» **Required action**
Tally up the lines below that contain the word "order" and give the total alone.

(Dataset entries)
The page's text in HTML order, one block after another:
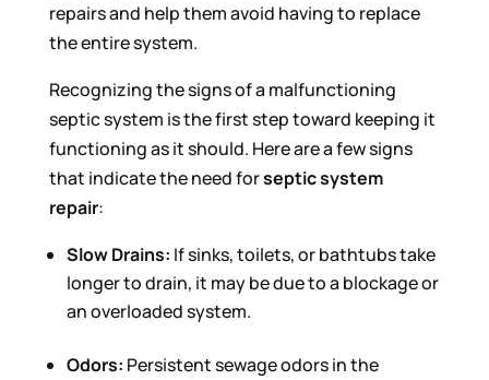
repairs and help them avoid having to replace
the entire system.
Recognizing the signs of a malfunctioning
septic system is the first step toward keeping it
functioning as it should. Here are a few signs
that indicate the need forseptic system
repair:
Slow Drains: If sinks, toilets, or bathtubs take
longer to drain, it may be due to a blockage or
an overloaded system.
Odors: Persistent sewage odors in the
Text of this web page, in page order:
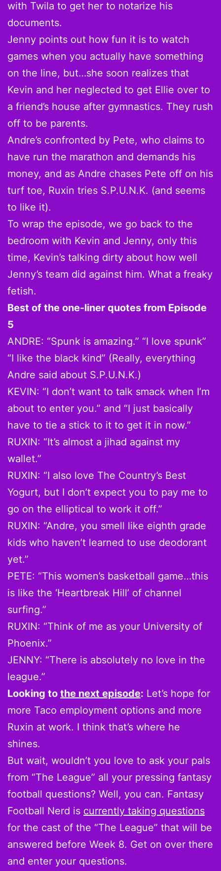
with Twila to get her to notarize his
documents.
Jenny points out how fun it is to watch
games when you actually have something
on the line, but…she soon realizes that
Kevin and her neglected to get Ellie over to
a friend’s house after gymnastics. They rush
off to be parents.
Andre’s confronted by Pete, who claims to
have run the marathon and demands his
money, and as Andre chases Pete off on his
turf toe, Ruxin tries S.P.U.N.K. (and seems
to like it).
To wrap the episode, we go back to the
bedroom with Kevin and Jenny, only this
time, Kevin’s talking dirty about how well
Jenny’s team did against him. What a freaky
fetish.
Best of the one-liner quotes from Episode
5
ANDRE: “Spunk is amazing.” “I love spunk”
“I like the black kind” (Really, everything
Andre said about S.P.U.N.K.)
KEVIN: “I don’t want to talk smack when I’m
about to enter you.” and “I just basically
have to tie a stick to it to get it in now.”
RUXIN: “It’s almost a jihad against my
wallet.”
RUXIN: “I also love The Country’s Best
Yogurt, but I don’t expect you to pay me to
go on the elliptical to work it off.”
RUXIN: “Andre, you smell like eighth grade
kids who haven’t learned to use deodorant
yet.”
PETE: “This women’s basketball game…this
is like the ‘Heartbreak Hill’ of channel
surfing.”
RUXIN: “Think of me as your University of
Phoenix.”
JENNY: “There is absolutely no love in the
league.”
Looking to the next episode: Let’s hope for
more Taco employment options and more
Ruxin at work. I think that’s where he
shines.
But wait, wouldn’t you love to ask your pals
from “The League” all your pressing fantasy
football questions? Well, you can. Fantasy
Football Nerd is currently taking questions
for the cast of the “The League” that will be
answered before Week 8. Get on over there
and enter your questions.

» **Exercise result**
2